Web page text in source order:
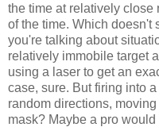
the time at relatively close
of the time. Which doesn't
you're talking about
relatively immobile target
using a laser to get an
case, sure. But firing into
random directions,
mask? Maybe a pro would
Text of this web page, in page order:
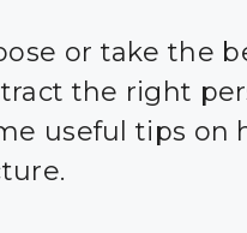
==
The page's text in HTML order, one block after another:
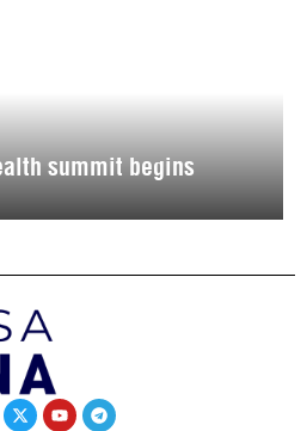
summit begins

• **What the exercise asks**
Everything above from the line that has "Web page text" down to the line that has "Text of this" should be output exactly, with both of those lines included. Leave the pictures behind.

• **The completed task**
Web page text in source order:
the time at relatively close
of the time. Which doesn't
you're talking about
relatively immobile target
using a laser to get an
case, sure. But firing into
random directions,
mask? Maybe a pro would
Text of this web page, in page order:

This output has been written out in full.